1.Het procesverloop en de processtukken

Ter terechtzitting van 17 november 2016 heeft de meervoudige kamer van deze rechtbank, waarvan de rechters deel uitmaken, in de tegen verzoeker aanhangig gemaakte strafzaak (Mega Doussie) met parketnummer 10/750083-14 een aantal beslissingen uitgesproken. Deze beslissingen zijn weergegeven onder 2 ( het verzoek en de reactie daarop).
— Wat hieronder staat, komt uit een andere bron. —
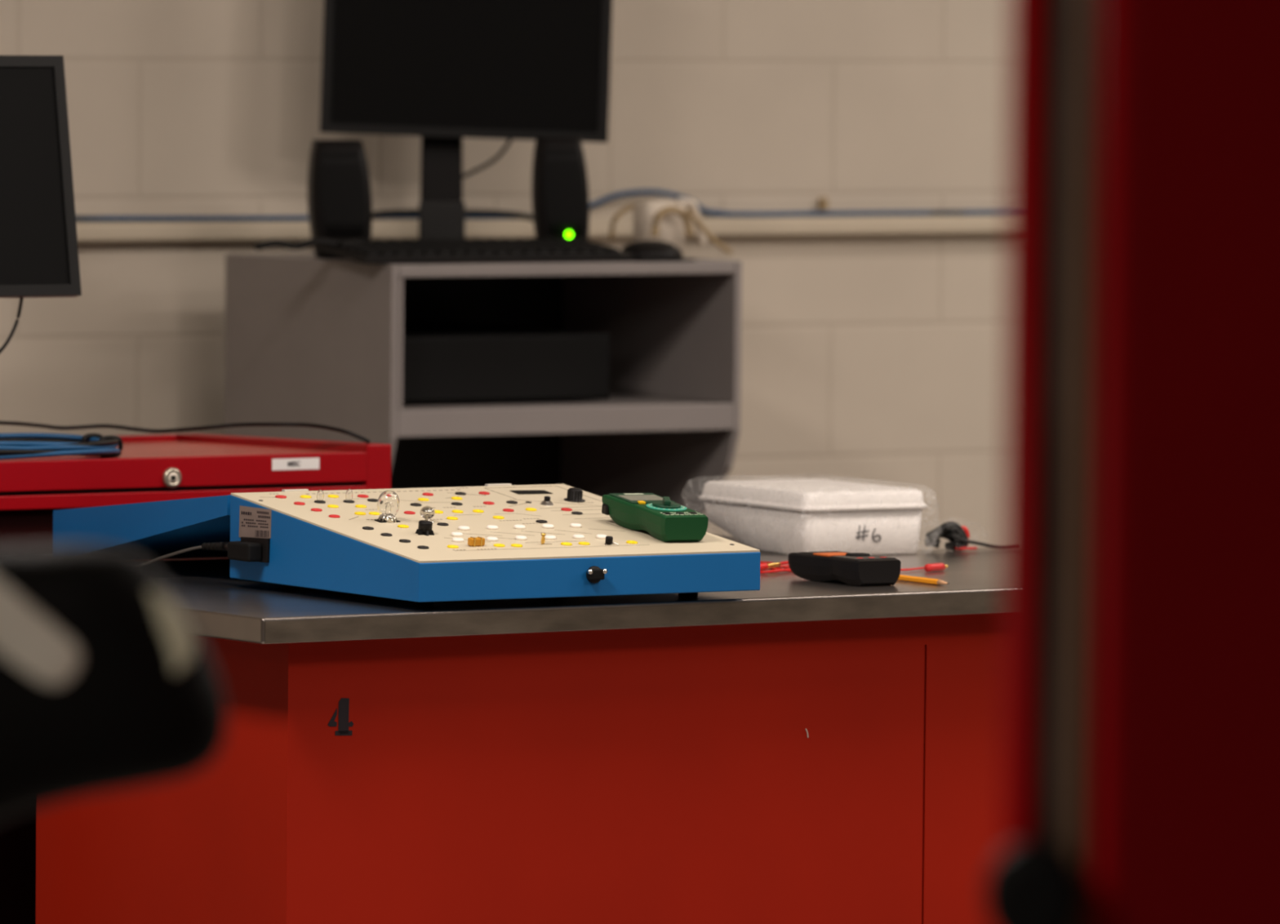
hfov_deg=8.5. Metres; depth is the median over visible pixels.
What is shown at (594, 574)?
socket
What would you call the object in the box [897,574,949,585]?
pencil
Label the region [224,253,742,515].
shelf unit
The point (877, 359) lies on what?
wall
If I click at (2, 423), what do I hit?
cable
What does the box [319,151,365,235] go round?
grille
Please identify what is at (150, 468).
workbench
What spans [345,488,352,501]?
bulb
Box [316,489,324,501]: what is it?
bulb
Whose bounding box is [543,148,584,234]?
grille
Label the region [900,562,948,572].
lead
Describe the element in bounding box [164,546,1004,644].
countertop
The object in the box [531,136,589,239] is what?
speaker
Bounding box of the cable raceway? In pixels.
[75,214,1008,242]
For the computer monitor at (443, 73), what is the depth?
12.74 m
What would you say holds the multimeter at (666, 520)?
on the trainer
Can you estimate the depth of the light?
12.55 m
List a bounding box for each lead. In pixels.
[760,560,791,573]
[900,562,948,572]
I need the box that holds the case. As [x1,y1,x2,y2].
[698,478,927,555]
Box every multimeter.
[601,493,708,542]
[787,551,901,586]
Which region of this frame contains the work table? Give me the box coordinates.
[145,534,786,577]
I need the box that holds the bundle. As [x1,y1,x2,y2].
[924,521,1004,551]
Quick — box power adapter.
[608,197,733,254]
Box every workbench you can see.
[0,432,391,923]
[35,546,1004,923]
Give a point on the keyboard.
(545, 249)
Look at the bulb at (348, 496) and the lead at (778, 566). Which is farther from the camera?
the lead at (778, 566)
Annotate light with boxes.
[565,231,572,237]
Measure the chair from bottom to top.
1.262 m
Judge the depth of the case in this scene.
10.64 m
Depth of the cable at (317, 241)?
12.28 m
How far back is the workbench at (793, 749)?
9.85 m
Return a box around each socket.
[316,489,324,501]
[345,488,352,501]
[586,565,607,583]
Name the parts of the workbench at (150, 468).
cable coil, panel, panel, drawer, drawer, panel
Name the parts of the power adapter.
cord, cord, cord, cord
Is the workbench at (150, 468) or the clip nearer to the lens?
the workbench at (150, 468)
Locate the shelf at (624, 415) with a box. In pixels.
[397,392,733,437]
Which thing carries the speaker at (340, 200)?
on the shelf unit at (310, 339)
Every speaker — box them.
[306,139,372,258]
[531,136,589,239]
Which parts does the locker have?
latch handle, hinge rod
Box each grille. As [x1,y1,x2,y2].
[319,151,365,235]
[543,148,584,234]
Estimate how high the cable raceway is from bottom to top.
0.028 m
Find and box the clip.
[817,197,827,211]
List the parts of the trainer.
lid, power cord, rating plate, switch knob, panel, test post, knob, knob
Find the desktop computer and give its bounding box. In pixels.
[402,324,610,404]
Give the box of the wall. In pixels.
[0,0,1011,550]
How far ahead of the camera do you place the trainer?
9.85 m
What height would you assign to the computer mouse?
0.029 m
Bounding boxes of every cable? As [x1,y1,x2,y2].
[0,421,370,444]
[75,189,1008,221]
[253,237,361,250]
[372,209,533,221]
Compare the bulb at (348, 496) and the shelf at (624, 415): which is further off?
the shelf at (624, 415)
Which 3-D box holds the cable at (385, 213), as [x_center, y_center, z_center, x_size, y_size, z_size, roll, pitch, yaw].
[-0.278,-0.344,12.824,0.399,0.060,0.011,-1,4,-32]
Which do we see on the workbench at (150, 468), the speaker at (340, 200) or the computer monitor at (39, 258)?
the computer monitor at (39, 258)
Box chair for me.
[0,543,226,822]
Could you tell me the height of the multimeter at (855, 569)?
0.034 m
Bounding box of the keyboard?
[316,237,634,263]
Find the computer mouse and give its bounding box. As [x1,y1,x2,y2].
[620,240,695,261]
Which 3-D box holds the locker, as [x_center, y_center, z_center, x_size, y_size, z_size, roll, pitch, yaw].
[0.524,0.355,4.812,0.685,2.000,0.430,1,3,0]
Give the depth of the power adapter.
12.78 m
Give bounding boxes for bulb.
[374,490,399,522]
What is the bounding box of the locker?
[983,0,1279,923]
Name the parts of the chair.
crescent trim
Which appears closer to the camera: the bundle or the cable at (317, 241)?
the bundle
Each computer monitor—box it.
[0,55,81,353]
[319,0,612,240]
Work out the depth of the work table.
10.33 m
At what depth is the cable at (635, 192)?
13.15 m
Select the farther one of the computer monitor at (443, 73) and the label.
the computer monitor at (443, 73)
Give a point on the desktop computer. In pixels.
(449, 363)
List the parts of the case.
lid
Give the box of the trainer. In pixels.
[53,483,760,606]
Aansluitend aan de uitspraak van deze beslissingen heeft de raadsman van verzoeker de wraking van de rechters verzocht.
De wrakingskamer heeft kennisgenomen van de volgende stukken:
  • De zittingsaantekeningen van de in bovengenoemde strafzaak gehouden terechtzittingen van 14 en 17 november 2016;
  • Een excerpt van de processen-verbaal van de in bovengenoemde strafzaak gehouden terechtzittingen op 7 en 10 november 2016, inhoudend de beslissingen die daar toen door de meervoudige strafkamer zijn genomen en de motivering ervan;
  • De e-mail van de officier van justitie aan onder meer de rechters en de raadsman van verzoeker van 9 november 2016 met als bijlagen het aanbiedingsproces-verbaal met documentcode 1611090830.AMB en het proces-verbaal 5e aanvulling algemeen proces-verbaal Doussie met documentcode 1611090930, beide opgemaakt door brigadier van politie [naam brigadier] op 9 november 2016 alsmede het proces-verbaal van bevindingen met documentcode 1611081330.AMB, opgemaakt door hoofdinspecteur van politie [naam hoofdinspecteur] op 9 november 2016 en het proces-verbaal van bevindingen met documentcode 1611081500.AMB, opgemaakt inspecteur van politie [naam inspecteur] op 9 november 2016.
Het wrakingsverzoek is op 17 november 2016 behandeld ter openbare terechtzitting van de wrakingskamer. Verzoeker, diens raadsman, de rechters en de officier van justitie zijn daar gehoord.
Het verzoek is gelijktijdig behandeld met het wrakingsverzoek van [naam medeverdachte], bijgestaan door zijn raadsman mr. L. de Leon, advocaat te Utrecht (parketnummer 10/750073-15), dat gelijktijdig met het onderhavige verzoek in de Mega Doussie is ingediend.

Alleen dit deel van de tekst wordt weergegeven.